● **Task directions**: Exactly as they appear below, repeat the lines from the one with "Find The Magazine" through the one with "Each chapter is". Drop every picture.

(Extracted records)

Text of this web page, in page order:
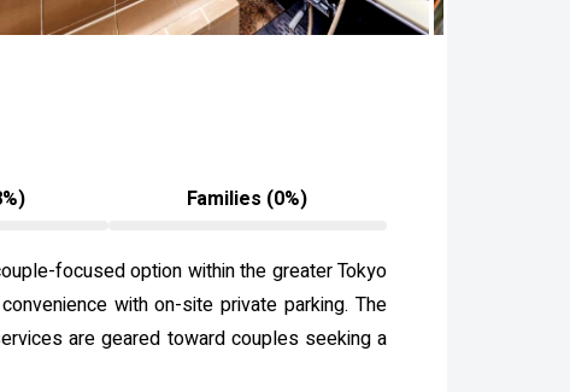
Families (0%)
focused option within the greater Tokyo
with on-site private parking. The
are geared toward couples seeking a
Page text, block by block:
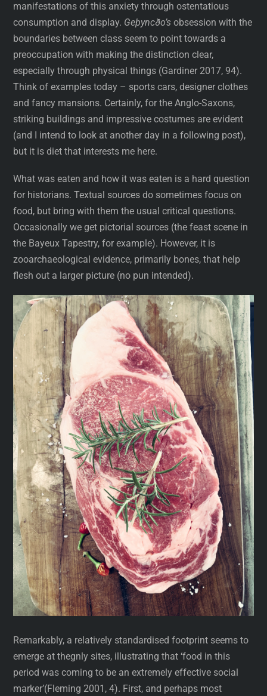
manifestations of this anxiety through ostentatious
consumption and display. Geþyncðo’s obsession with the
boundaries between class seem to point towards a
preoccupation with making the distinction clear,
especially through physical things (Gardiner 2017, 94).
Think of examples today – sports cars, designer clothes
and fancy mansions. Certainly, for the Anglo-Saxons,
striking buildings and impressive costumes are evident
(and I intend to look at another day in a following post),
but it is diet that interests me here.
What was eaten and how it was eaten is a hard question
for historians. Textual sources do sometimes focus on
food, but bring with them the usual critical questions.
Occasionally we get pictorial sources (the feast scene in
the Bayeux Tapestry, for example). However, it is
zooarchaeological evidence, primarily bones, that help
flesh out a larger picture (no pun intended).
Remarkably, a relatively standardised footprint seems to
emerge at thegnly sites, illustrating that ‘food in this
period was coming to be an extremely effective social
marker’(Fleming 2001, 4). First, and perhaps most
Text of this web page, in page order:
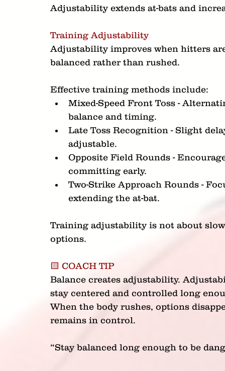
Adjustability extends at-bats and
Training Adjustability
Adjustability improves when hitters
balanced rather than rushed.
Effective training methods include:
Mixed-Speed Front Toss -
balance and timing.
Late Toss Recognition - Slight
adjustable.
Opposite Field Rounds -
committing early.
Two-Strike Approach Rounds -
extending the at-bat.
Training adjustability is not about
options.
🟨 COACH TIP
Balance creates adjustability.
stay centered and controlled long
When the body rushes, options
remains in control.
“Stay balanced long enough to be
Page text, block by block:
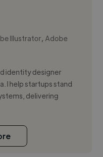
Illustrator,Adobe
identity designer
I help startups stand
delivering
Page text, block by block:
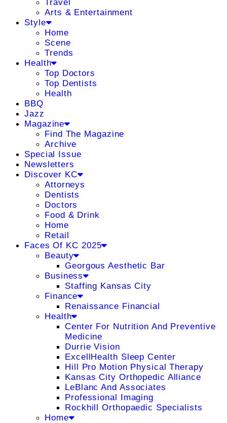
Travel
Arts & Entertainment
Style
Home
Scene
Trends
Health
Top Doctors
Top Dentists
Health
BBQ
Jazz
Magazine
Find The Magazine
Archive
Special Issue
Newsletters
Discover KC
Attorneys
Dentists
Doctors
Food & Drink
Home
Retail
Faces Of KC 2025
Beauty
Georgous Aesthetic Bar
Business
Staffing Kansas City
Finance
Renaissance Financial
Health
Center For Nutrition And Preventive
Medicine
Durrie Vision
ExcellHealth Sleep Center
Hill Pro Motion Physical Therapy
Kansas City Orthopedic Alliance
LeBlanc And Associates
Professional Imaging
Rockhill Orthopaedic Specialists
Home
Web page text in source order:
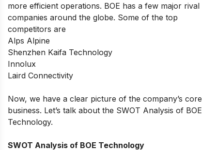
more efficient operations. BOE has a few major rival
companies around the globe. Some of the top
competitors are
Alps Alpine
Shenzhen Kaifa Technology
Innolux
Laird Connectivity
Now, we have a clear picture of the company’s core
business. Let’s talk about the SWOT Analysis of BOE
Technology.
SWOT Analysis of BOE Technology
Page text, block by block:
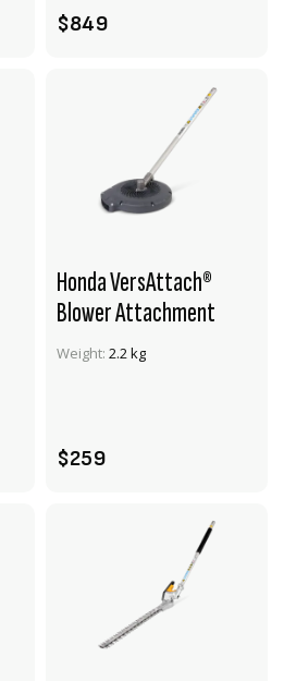
$849
Honda VersAttach®
Blower Attachment
Weight: 2.2 kg
$259
VIEW PRODUCT
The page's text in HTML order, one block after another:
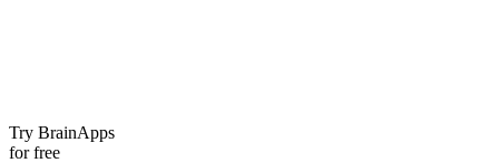
Try BrainApps
for free
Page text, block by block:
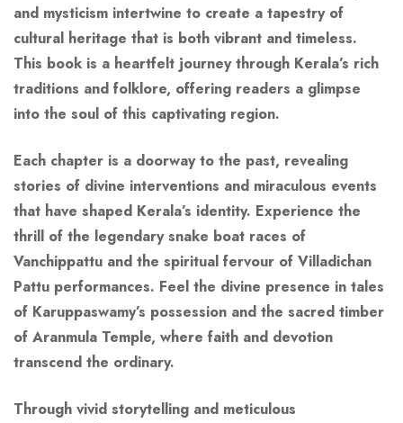
and mysticism intertwine to create a tapestry of
cultural heritage that is both vibrant and timeless.
This book is a heartfelt journey through Kerala’s rich
traditions and folklore, offering readers a glimpse
into the soul of this captivating region.
Each chapter is a doorway to the past, revealing
stories of divine interventions and miraculous events
that have shaped Kerala’s identity. Experience the
thrill of the legendary snake boat races of
Vanchippattu and the spiritual fervour of Villadichan
Pattu performances. Feel the divine presence in tales
of Karuppaswamy’s possession and the sacred timber
of Aranmula Temple, where faith and devotion
transcend the ordinary.
Through vivid storytelling and meticulous
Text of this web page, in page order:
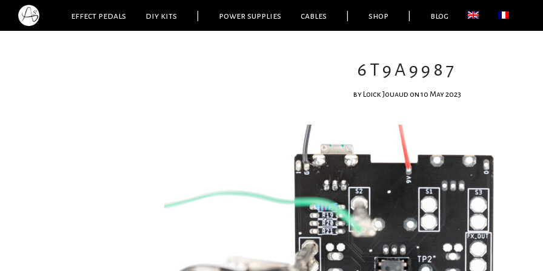
effect pedals diy kits power supplies cables shop blog
6T9A9987
by Loick Jouaud on 10 May 2023
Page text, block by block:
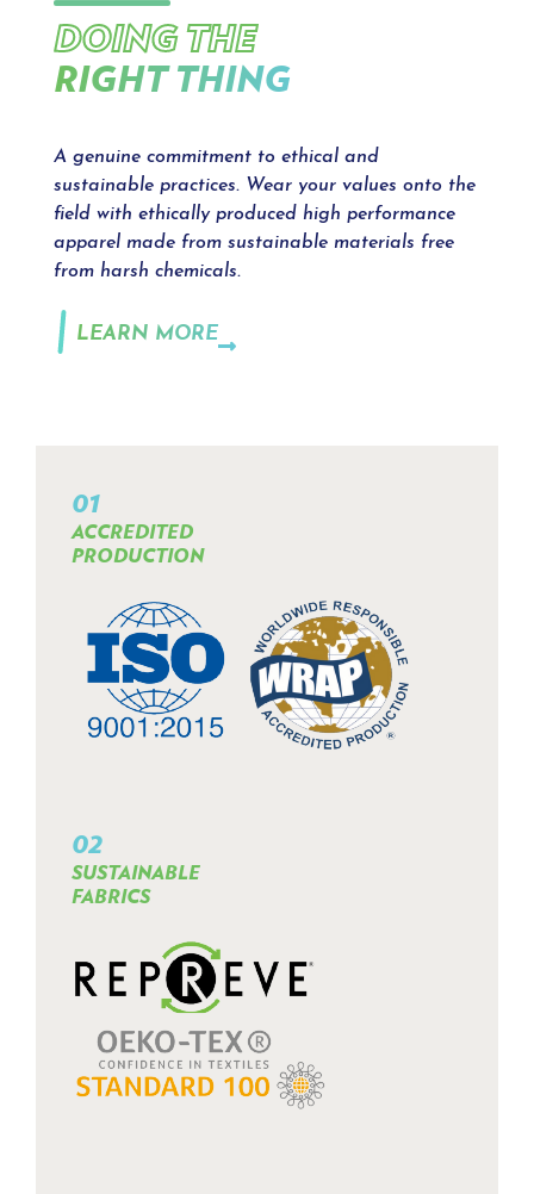
DOING THE
RIGHT THING
A genuine commitment to ethical and
sustainable practices. Wear your values onto the
field with ethically produced high performance
apparel made from sustainable materials free
from harsh chemicals.
LEARN MORE
01
ACCREDITED
PRODUCTION
02
SUSTAINABLE
FABRICS
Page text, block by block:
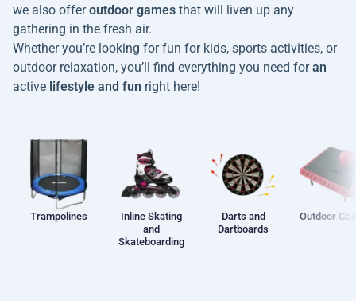
we also offeroutdoor games that will liven up any
gathering in the fresh air.
Whether you’re looking for fun for kids, sports activities, or
outdoor relaxation, you’ll find everything you need foran
active lifestyle and fun right here!
Trampolines
Inline Skating
and
Skateboarding
Darts and
Dartboards
Outdoor
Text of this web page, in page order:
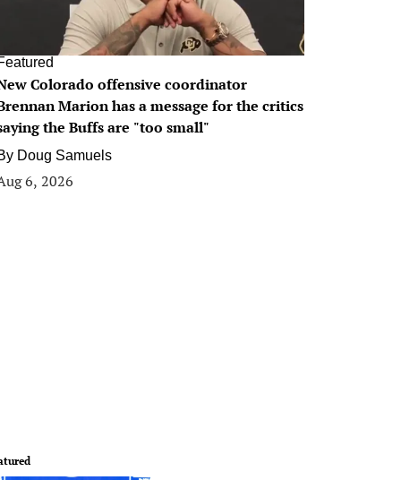
Colorado offensive coordinator
Marion has a message for the critics
the Buffs are "too small"
Doug Samuels
6, 2026
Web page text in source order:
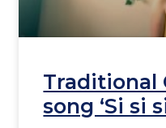
Traditional
song ‘Si si
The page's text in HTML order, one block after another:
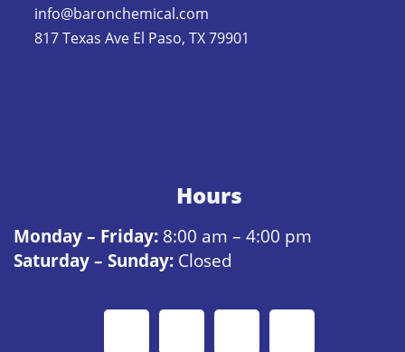
info@baronchemical.com
817 Texas Ave El Paso, TX 79901
Hours
Monday – Friday: 8:00 am – 4:00 pm
Saturday – Sunday: Closed
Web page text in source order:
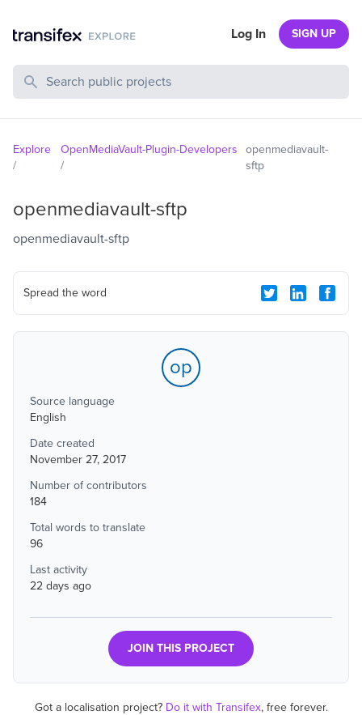
Search Public Projects
Log In SIGN UP
Explore
/
OpenMediaVault-Plugin-Developers
/
openmediavault-
sftp
openmediavault-sftp
openmediavault-sftp
Spread the word
op
Source language
English
Date created
November 27, 2017
Number of contributors
184
Total words to translate
96
Last activity
22 days ago
JOIN THIS PROJECT
Got a localisation project? Do it with Transifex, free forever.
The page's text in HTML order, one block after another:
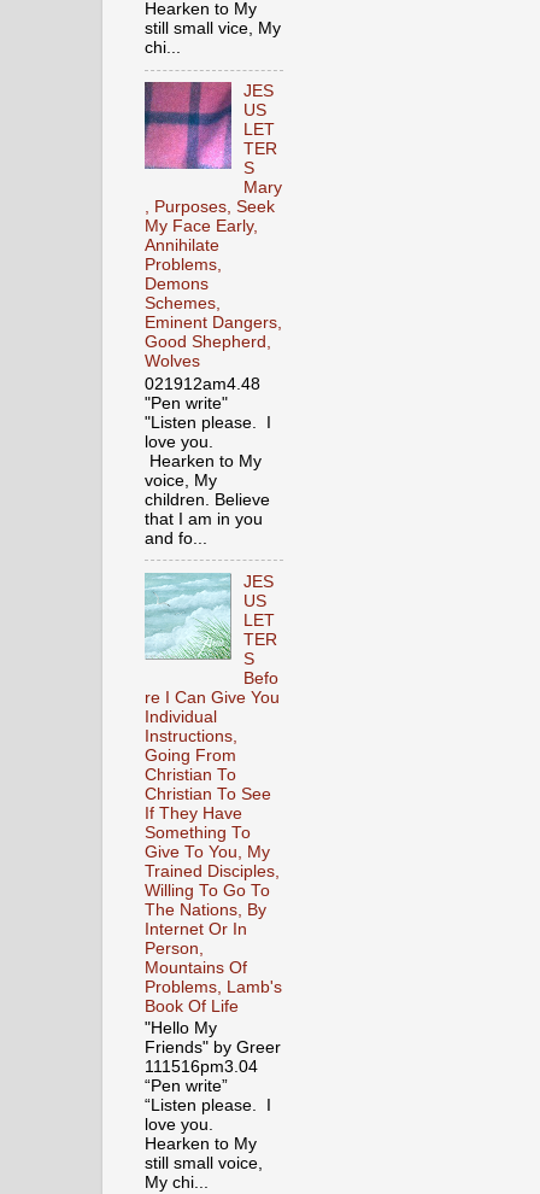
Hearken to My
still small vice, My
chi...
JES
US
LET
TER
S
Mary
, Purposes, Seek
My Face Early,
Annihilate
Problems,
Demons
Schemes,
Eminent Dangers,
Good Shepherd,
Wolves
021912am4.48
"Pen write"
"Listen please. I
love you.
Hearken to My
voice, My
children. Believe
that I am in you
and fo...
JES
US
LET
TER
S
Befo
re I Can Give You
Individual
Instructions,
Going From
Christian To
Christian To See
If They Have
Something To
Give To You, My
Trained Disciples,
Willing To Go To
The Nations, By
Internet Or In
Person,
Mountains Of
Problems, Lamb's
Book Of Life
"Hello My
Friends" by Greer
111516pm3.04
“Pen write”
“Listen please. I
love you.
Hearken to My
still small voice,
My chi...

● **Answer for the task**:
Find The Magazine
Archive
Special Issue
Newsletters
Discover KC
Attorneys
Dentists
Doctors
Food & Drink
Home
Retail
Faces Of KC 2025
Beauty
Georgous Aesthetic Bar
Business
Staffing Kansas City
Finance
Renaissance Financial
Health
Center For Nutrition And Preventive
Medicine
Durrie Vision
ExcellHealth Sleep Center
Hill Pro Motion Physical Therapy
Kansas City Orthopedic Alliance
LeBlanc And Associates
Professional Imaging
Rockhill Orthopaedic Specialists
Home
Web page text in source order:
more efficient operations. BOE has a few major rival
companies around the globe. Some of the top
competitors are
Alps Alpine
Shenzhen Kaifa Technology
Innolux
Laird Connectivity
Now, we have a clear picture of the company’s core
business. Let’s talk about the SWOT Analysis of BOE
Technology.
SWOT Analysis of BOE Technology
Page text, block by block:
$849
Honda VersAttach®
Blower Attachment
Weight: 2.2 kg
$259
VIEW PRODUCT
The page's text in HTML order, one block after another:
Try BrainApps
for free
Page text, block by block:
and mysticism intertwine to create a tapestry of
cultural heritage that is both vibrant and timeless.
This book is a heartfelt journey through Kerala’s rich
traditions and folklore, offering readers a glimpse
into the soul of this captivating region.
Each chapter is a doorway to the past, revealing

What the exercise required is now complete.